Naturally, cases arising under this statute present gradations of probability; and we do not wish to be understood as suggesting that charitable bequests in remainder are deductible where there is real likelihood of an undetermined part of the corpus being taken for the benefit of the life tenant. It is the duty of the Commissioner, in administering this statute, to give effect to the beneficent purpose of Congress, and we believe a proper performance of the duty requires that attention be paid to the actualities of each case. The administrative difficulties in the way of doing that are not insurmountable. On the other hand, a blind adherence to arbitrary standards must result in many instances in the needless frustration of the legislative policy.

The judgment of the Board is affirmed.

HANEY, Circuit Judge (dissenting).

The statute authorizes a deduction of the amount of bequests to political divisions and subdivisions for public purposes and of bequests to religious, charitable, scientific and other specified purposes. The applicable regulations provide that if the "trustee is empowered to divert the property or fund, in whole or in part, to a use or purpose which would have rendered it, to the extent that it is subject to such power, not deductible had it been directly so bequeathed, devised, or given by the decedent, deduction will be limited to that portion, if any, of the property or fund which is exempt from an exercise of such power". Under the terms of the trust the trustee was directed to pay the sister "in case she should, by reason of accident, illness, or other unusual circumstances so require, such additional sum or sums as in the judgment of said trustee may be necessary and reasonable under the existing conditions."

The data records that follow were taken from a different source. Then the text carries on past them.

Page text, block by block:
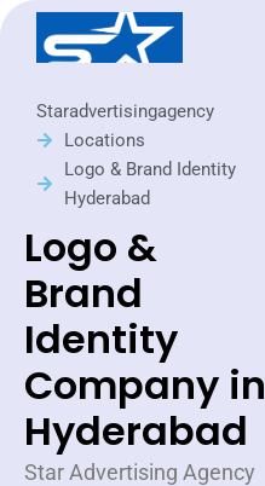
Skip
Staradvertisingagency
Locations
Logo & Brand Identity
Hyderabad
Logo &
Brand
Identity
Company in
Hyderabad
Star Advertising Agency
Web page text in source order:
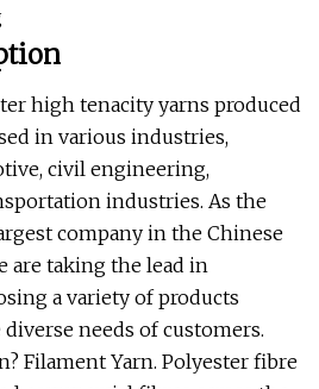
high tenacity yarns produced
in various industries,
civil engineering,
industries. As the
company in the Chinese
are taking the lead in
a variety of products
needs of customers.
Filament Yarn. Polyester fibre
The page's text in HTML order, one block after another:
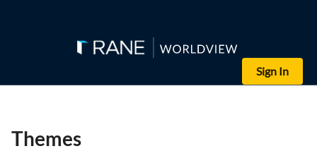
Sign In
Themes
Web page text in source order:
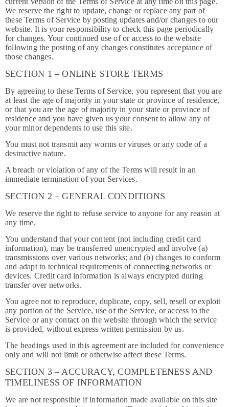
We reserve the right to update, change or replace any part of
these Terms of Service by posting updates and/or changes to our
website. It is your responsibility to check this page periodically
for changes. Your continued use of or access to the website
following the posting of any changes constitutes acceptance of
those changes.
SECTION 1 – ONLINE STORE TERMS
By agreeing to these Terms of Service, you represent that you are
at least the age of majority in your state or province of residence,
or that you are the age of majority in your state or province of
residence and you have given us your consent to allow any of
your minor dependents to use this site.
You must not transmit any worms or viruses or any code of a
destructive nature.
A breach or violation of any of the Terms will result in an
immediate termination of your Services.
SECTION 2 – GENERAL CONDITIONS
We reserve the right to refuse service to anyone for any reason at
any time.
You understand that your content (not including credit card
information), may be transferred unencrypted and involve (a)
transmissions over various networks; and (b) changes to conform
and adapt to technical requirements of connecting networks or
devices. Credit card information is always encrypted during
transfer over networks.
You agree not to reproduce, duplicate, copy, sell, resell or exploit
any portion of the Service, use of the Service, or access to the
Service or any contact on the website through which the service
is provided, without express written permission by us.
The headings used in this agreement are included for convenience
only and will not limit or otherwise affect these Terms.
SECTION 3 – ACCURACY, COMPLETENESS AND
TIMELINESS OF INFORMATION
We are not responsible if information made available on this site
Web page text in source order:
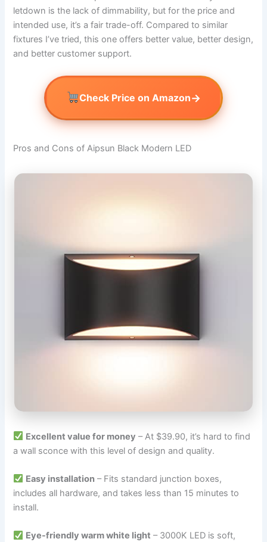
letdown is the lack of dimmability, but for the price and
intended use, it’s a fair trade-off. Compared to similar
fixtures I’ve tried, this one offers better value, better design,
and better customer support.
Check Price on Amazon→
Pros and Cons of Aipsun Black Modern LED
Excellent value for money – At $39.90, it’s hard to find
a wall sconce with this level of design and quality.
Easy installation – Fits standard junction boxes,
includes all hardware, and takes less than 15 minutes to
install.
Eye-friendly warm white light – 3000K LED is soft,
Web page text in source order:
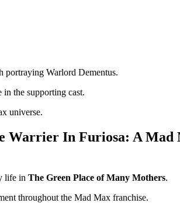
portraying Warlord Dementus.
the supporting cast.
universe.
Warrier In Furiosa: A Mad
life in The Green Place of Many Mothers.
throughout the Mad Max franchise.
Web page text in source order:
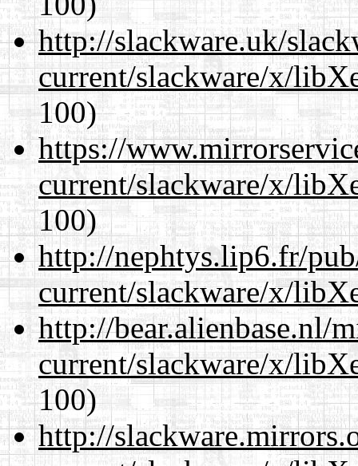
http://slackware.uk/
current/slackware/x/
100)
https://
current/slackware/x/
100)
http://nephtys.lip6.fr/
current/slackware/x/
http://bear.alienbase.nl/
current/slackware/x/
100)
http://
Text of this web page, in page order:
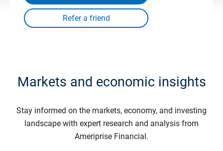
Markets and economic insights
Stay informed on the markets, economy, and investing
landscape with expert research and analysis from
Ameriprise Financial.
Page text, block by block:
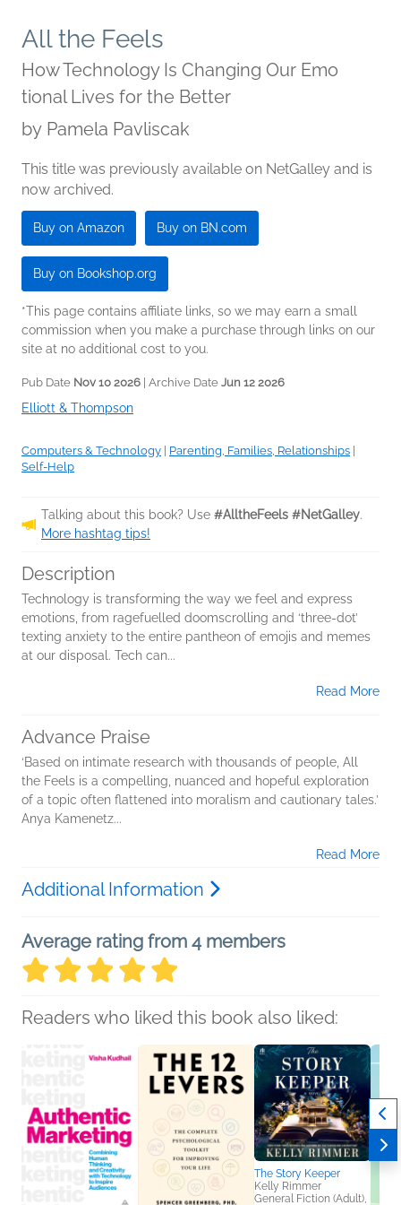
All the Feels
How Technology Is Changing Our Emo
tional Lives for the Better
by Pamela Pavliscak
This title was previously available on NetGalley and is
now archived.
Buy on Amazon Buy on BN.com
Buy on Bookshop.org
*This page contains affiliate links, so we may earn a small
commission when you make a purchase through links on our
site at no additional cost to you.
Pub Date Nov 10 2026 | Archive Date Jun 12 2026
Elliott & Thompson
Computers & Technology Parenting, Families, Relationships
Self-Help
Talking about this book? Use #AlltheFeels #NetGalley.
More hashtag tips!
Description
Technology is transforming the way we feel and express
emotions, from ragefuelled doomscrolling and ‘three-dot’
texting anxiety to the entire pantheon of emojis and memes
at our disposal. Tech can...
Read More
Advance Praise
‘Based on intimate research with thousands of people, All
the Feels is a compelling, nuanced and hopeful exploration
of a topic often flattened into moralism and cautionary tales.’
Anya Kamenetz...
Read More
Additional Information
Average rating from 4 members
Readers who liked this book also liked:
The Story Keeper
Kelly Rimmer
General Fiction (Adult),
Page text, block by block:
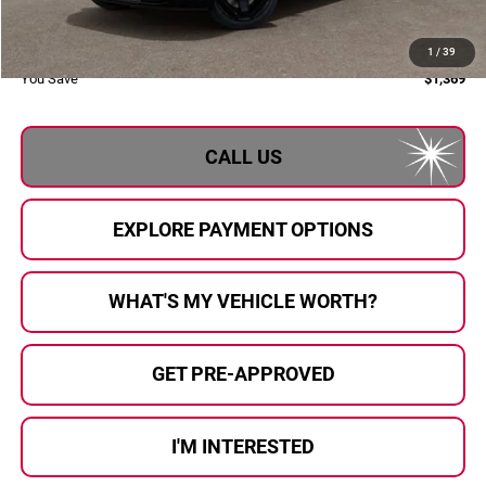
1 / 39
Doc Fee:
+$280
Al Serra Price:
$59,436
You Save
$1,369
CALL US
EXPLORE PAYMENT OPTIONS
WHAT'S MY VEHICLE WORTH?
GET PRE-APPROVED
I'M INTERESTED
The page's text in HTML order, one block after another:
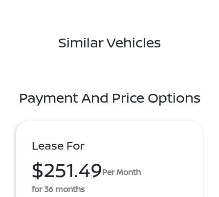
Similar Vehicles
Payment And Price Options
Lease For
$251.49Per Month
for 36 months
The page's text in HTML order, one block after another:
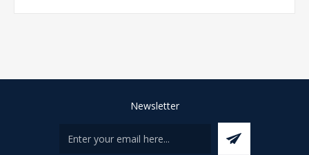
Newsletter
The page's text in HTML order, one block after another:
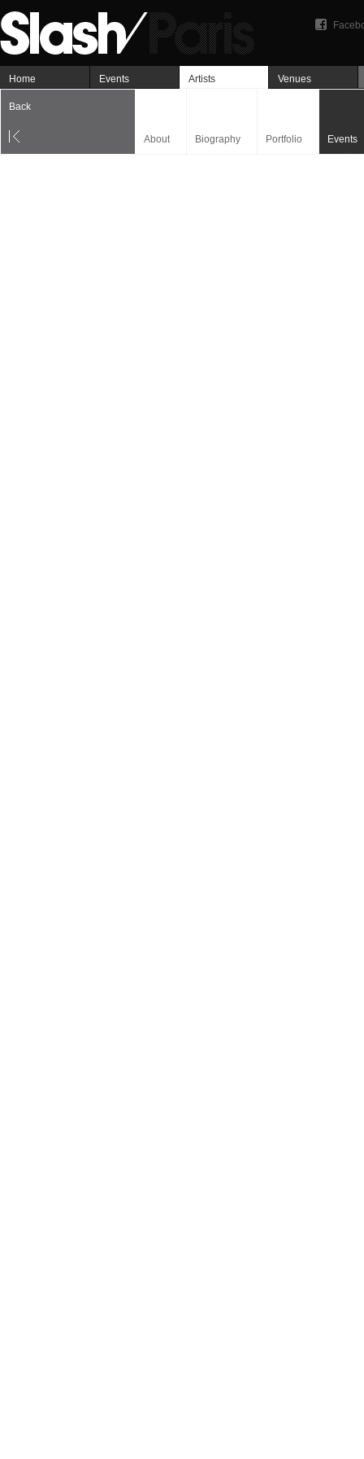
Home Events Artists Venues
Back
About Biography Portfolio Events
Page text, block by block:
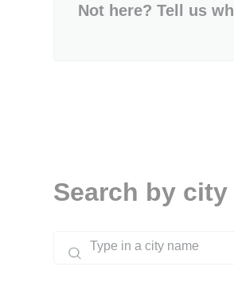
Not here? Tell us
Search by
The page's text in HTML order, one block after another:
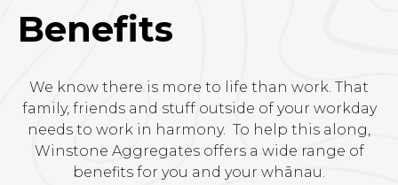
Benefits
We know there is more to life than work. That
family, friends and stuff outside of your workday
needs to work in harmony. To help this along,
Winstone Aggregates offers a wide range of
benefits for you and your whānau.
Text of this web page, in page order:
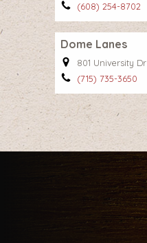
(608) 254-8702
Dome Lanes
801 University
(715) 735-3650
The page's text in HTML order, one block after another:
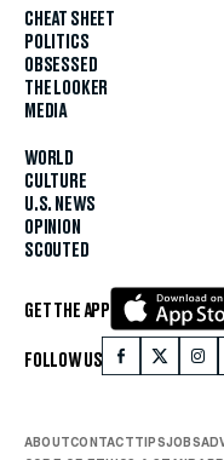
CHEAT SHEET
POLITICS
OBSESSED
THE LOOKER
MEDIA
WORLD
CULTURE
U.S. NEWS
OPINION
SCOUTED
GET THE APP
FOLLOW US
ABOUTCONTACTTIPSJOBS
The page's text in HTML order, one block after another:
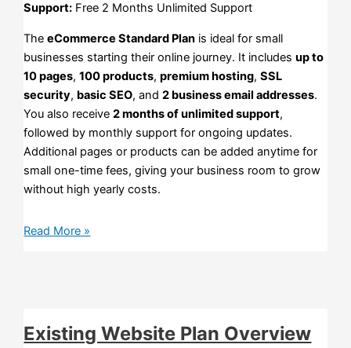
Support: Free 2 Months Unlimited Support
TheeCommerce Standard Plan is ideal for small
businesses starting their online journey. It includesup to
10 pages,100 products,premium hosting,SSL
security, basic SEO, and2 business email addresses.
You also receive2 months of unlimited support,
followed by monthly support for ongoing updates.
Additional pages or products can be added anytime for
small one-time fees, giving your business room to grow
without high yearly costs.
Read More »
Existing Website Plan Overview
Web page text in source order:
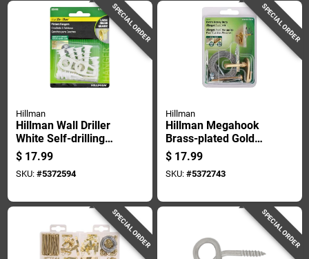
SPECIAL ORDER
Hillman
Hillman Wall Driller
White Self-drilling
Picture Hanger 50
Lb 2 Pk
$ 17.99
SKU: #5372594
SPECIAL ORDER
Hillman
Hillman Megahook
Brass-plated Gold
Heavy Duty Picture
Hook Kit 75 Lb 9 Pk
$ 17.99
SKU: #5372743
SPECIAL ORDER SPECIAL ORDER
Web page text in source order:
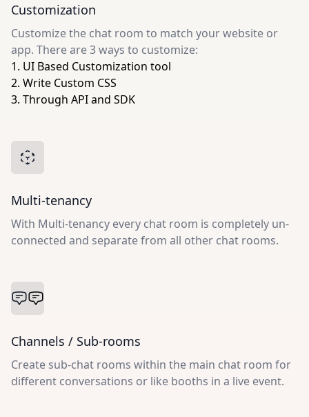
Customization
Customize the chat room to match your website or
app. There are 3 ways to customize:
1. UI Based Customization tool
2. Write Custom CSS
3. Through API and SDK
Multi-tenancy
With Multi-tenancy every chat room is completely un-
connected and separate from all other chat rooms.
Channels / Sub-rooms
Create sub-chat rooms within the main chat room for
different conversations or like booths in a live event.

It is obvious that the trustee is empowered to divert the property to or for the use of the sister, and if the regulation is applied the deduction claimed is not permissible. It is not contended that the regulation is void. Art. 50, Reg. 63 (1922 Ed.) promulgated under the Revenue Act of 1921, Art. 47, Reg. 68 (1924 Ed.) promulgated under the Revenue Act of 1924, Art. 47, Reg. 70 (1926 Ed.) promulgated under the Revenue Act of 1926, Art. 47, Reg. 80 (1934) promulgated under the Revenue Act of 1926 as amended and supplemented by the Revenue Acts of 1928, 1932 and 1934, all contain the identical provision quoted above. Section 403(a) (3) of the Revenue Act of 1921, 42 Stat. 279, § 303(a) (3) of the Revenue Act of 1924, 26 U.S.C.A. Int.Rev.Acts, page 68, and § 303 (a) (3) of the Revenue Act of 1926, 26 U. S.C.A. Int.Rev.Acts, page 232, all contain a provision practically identical to the one in question. In addition, §§ 401-404 of the Revenue Act of 1928, 26 U.S.C.A. Int.Rev. Acts, page 438, 439; §§ 401-403 of the Revenue Act of 1932; 26 U.S.C.A. Int. Rev.Acts, pages 573-579; §§ 401-406 of the Revenue Act of 1934, 26 U.S.C.A. Int. Rev.Acts, pages 759-765; and §§ 201-203 of the Revenue Act of 1935, 26 U.S.C.A. Int.Rev.Acts, pages 803-806, all made amendments of the estate tax statutes, but none of them bears on the question here involved.

In view of this long-continued interpretation of that statute by the regulation and the failure of Congress to change it, I think it must be held that the regulation is a part of the statute. Helvering v. J. R. Reynolds Co., 306 U.S. 110, 115, 59 S.Ct. 423, 83 L. Ed. 536; Helvering v. Winmill, 305 U.S. 79, 83, 59 S.Ct. 45, 83 L.Ed. 52. Under the regulation, the existence of the power to pay the sister in whole or in part the entire principal, is sufficient to defeat the deduction, regardless of the probability of exercise of that power.

The decision should be reversed.


1. The value given these bequests was apparently their assumed present worth, computed on the basis of mortality tables.
2. Gammons v. Hassett, 1 Cir., 121 F.2d 229, and Commissioner v. Merchants National Bank of Boston, 1 Cir., 132 F.2d 483.
3. It is stated in respondent's brief and is not denied that Rebecca Mayo died November 3, 1942.